Feuer und Flamme 02.04.2009 - 15:07
Die Schikanen der Bahn reißen nicht ab - ob Nazimitarbeiter in Freiburg die mit geschichtsrevisionistischen Aussagen auf sich aufmerksam machen (diese wurden immerhin auf Beschwerde abgezogen), den unglaublichen Kosten oder dem angestrebten Verbot von Fotoaufnahmen nun auch noch dies.
Die Deutsche Bahn macht deutlich klar, dass ihnen ein Einblick auf die Rolle der Reichsbahn bei den Deportationen mehr als ein Dorn im Auge ist - sie bekämpfen den Zug der Erinnerung offensichtlich. Die DB ist ein rücksichtslos profitorientiertes Unternehmen, das lieber ihre Geschichte verschweigt, anstatt sich mit dieser kritisch auseinander zu setzen.

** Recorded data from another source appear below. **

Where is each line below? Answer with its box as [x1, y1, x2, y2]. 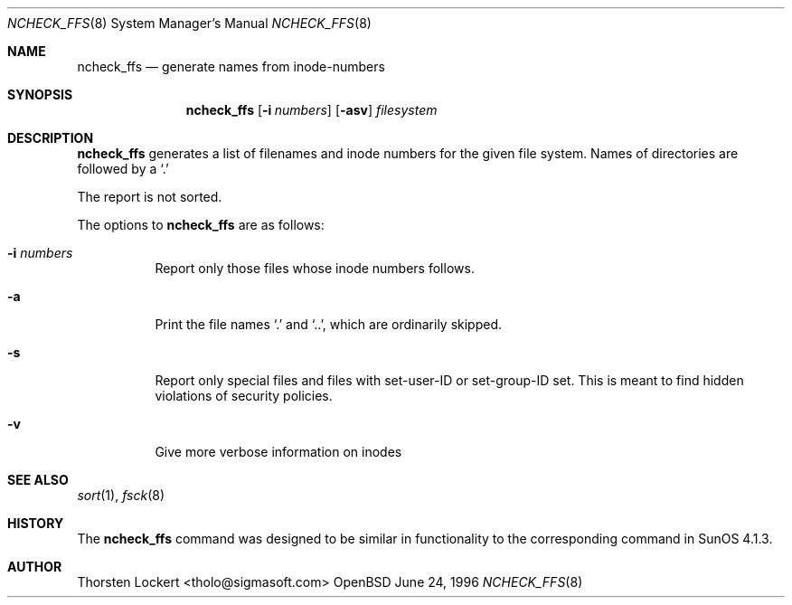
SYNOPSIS [7, 87, 73, 102]
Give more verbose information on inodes [155, 444, 402, 459]
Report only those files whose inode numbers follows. [155, 260, 475, 276]
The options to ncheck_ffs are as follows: [77, 217, 325, 232]
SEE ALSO [7, 472, 69, 487]
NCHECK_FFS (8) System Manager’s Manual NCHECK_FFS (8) [7, 15, 372, 31]
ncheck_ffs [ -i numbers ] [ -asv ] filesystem [185, 102, 438, 118]
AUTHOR [7, 559, 62, 574]
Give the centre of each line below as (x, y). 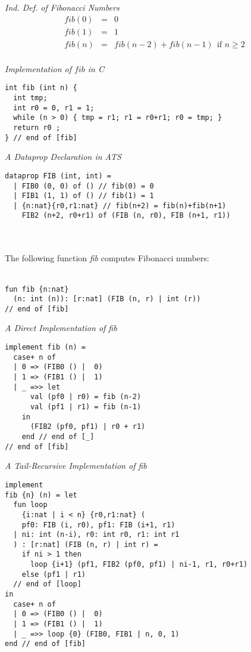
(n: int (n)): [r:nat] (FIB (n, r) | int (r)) (107, 299)
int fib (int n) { (41, 88)
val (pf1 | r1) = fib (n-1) (86, 407)
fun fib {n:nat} (37, 289)
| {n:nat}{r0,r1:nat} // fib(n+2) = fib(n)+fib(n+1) (120, 206)
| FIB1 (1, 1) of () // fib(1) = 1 (84, 196)
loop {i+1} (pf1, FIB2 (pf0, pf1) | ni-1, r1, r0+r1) (139, 565)
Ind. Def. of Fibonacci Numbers (62, 7)
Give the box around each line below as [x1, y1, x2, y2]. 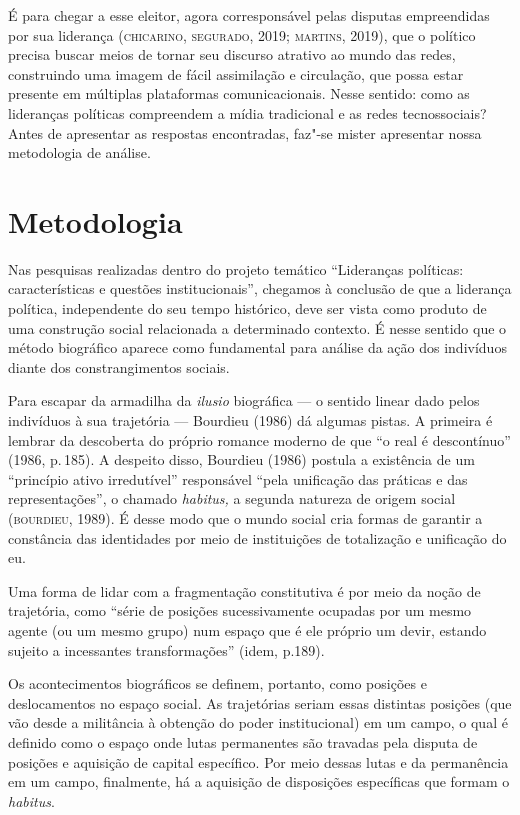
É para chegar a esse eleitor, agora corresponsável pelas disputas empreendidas [8, 5, 490, 25]
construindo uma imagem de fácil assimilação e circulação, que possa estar [8, 63, 464, 84]
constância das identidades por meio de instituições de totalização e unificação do [8, 527, 507, 548]
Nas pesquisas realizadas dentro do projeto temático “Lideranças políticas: [8, 258, 464, 279]
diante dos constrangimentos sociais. [8, 356, 230, 377]
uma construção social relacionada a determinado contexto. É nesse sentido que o [8, 317, 507, 338]
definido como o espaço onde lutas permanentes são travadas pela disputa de [8, 731, 478, 752]
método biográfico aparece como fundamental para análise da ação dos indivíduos [8, 337, 507, 358]
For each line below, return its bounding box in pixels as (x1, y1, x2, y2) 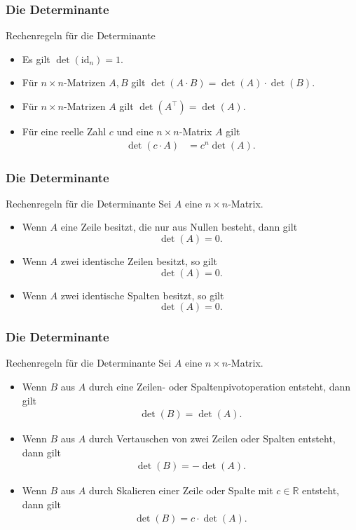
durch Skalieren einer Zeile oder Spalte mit (88, 483, 273, 498)
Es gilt (22, 51, 50, 66)
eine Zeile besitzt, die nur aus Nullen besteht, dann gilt (60, 219, 298, 234)
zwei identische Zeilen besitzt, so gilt (60, 254, 218, 269)
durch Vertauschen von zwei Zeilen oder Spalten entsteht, (88, 431, 336, 446)
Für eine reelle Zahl (22, 124, 107, 138)
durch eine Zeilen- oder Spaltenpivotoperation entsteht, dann (88, 379, 351, 394)
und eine (116, 124, 153, 138)
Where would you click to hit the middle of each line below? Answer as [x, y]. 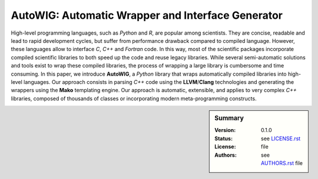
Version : [225, 130]
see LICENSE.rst [281, 139]
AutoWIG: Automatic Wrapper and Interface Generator [147, 15]
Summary [229, 119]
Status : [223, 139]
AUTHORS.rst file [282, 163]
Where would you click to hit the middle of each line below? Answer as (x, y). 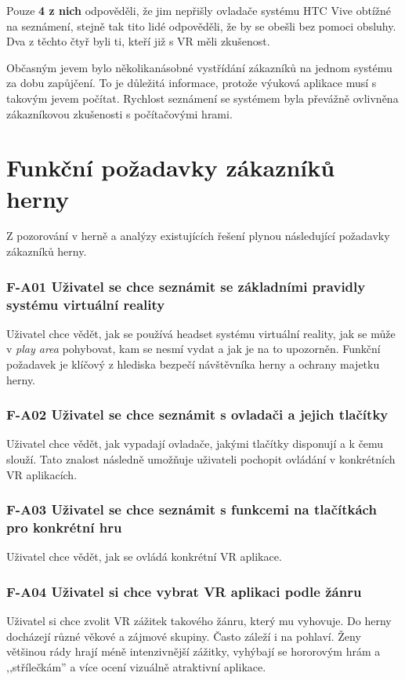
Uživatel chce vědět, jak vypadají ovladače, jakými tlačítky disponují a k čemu (195, 444)
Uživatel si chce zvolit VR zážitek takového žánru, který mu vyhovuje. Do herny (199, 621)
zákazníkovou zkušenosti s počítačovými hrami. (119, 113)
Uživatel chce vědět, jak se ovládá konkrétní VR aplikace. (144, 556)
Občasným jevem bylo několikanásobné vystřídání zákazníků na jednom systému (199, 67)
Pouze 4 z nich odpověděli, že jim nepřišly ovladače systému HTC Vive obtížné (199, 10)
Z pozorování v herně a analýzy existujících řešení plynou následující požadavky (198, 236)
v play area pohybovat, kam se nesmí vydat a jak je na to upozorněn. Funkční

Wir können uns das nicht bieten lassen, organisieren wir uns, üben wir Druck auf die Deutsche Bahn aus!

bahnarbeiter

........ 02.04.2009 - 17:59
Also, in Freiburg ist mir ein solcher Vorfall nicht aufgefallen.
Vielleicht ist "Feuer und Flamme" ein Fehler unterlaufen und meint Offenburg.
Dort haben zwei MitarbeiterInnen (ein Mann und eine Frau) eine Zugbegleiterin angeschoben, ob sie denn "das glauben" würde, was die Ausstellung da erzählt und dass "das mit den Juden" gar nicht wahr sein könne. Nach der Androhung einer Anzeige war zumindest die Frau ganz plötzlich anderer Meinung...
Übrigens waren die Beiden netten Personen wegen dem Natogipfel vor Ort...
Die bekamen dann vom Bahnhofsmanager verboten, sich PassantInnen gegenüber zum Zug der Erinnerung zu äußern und mussten sich vom Gleis fernhalten.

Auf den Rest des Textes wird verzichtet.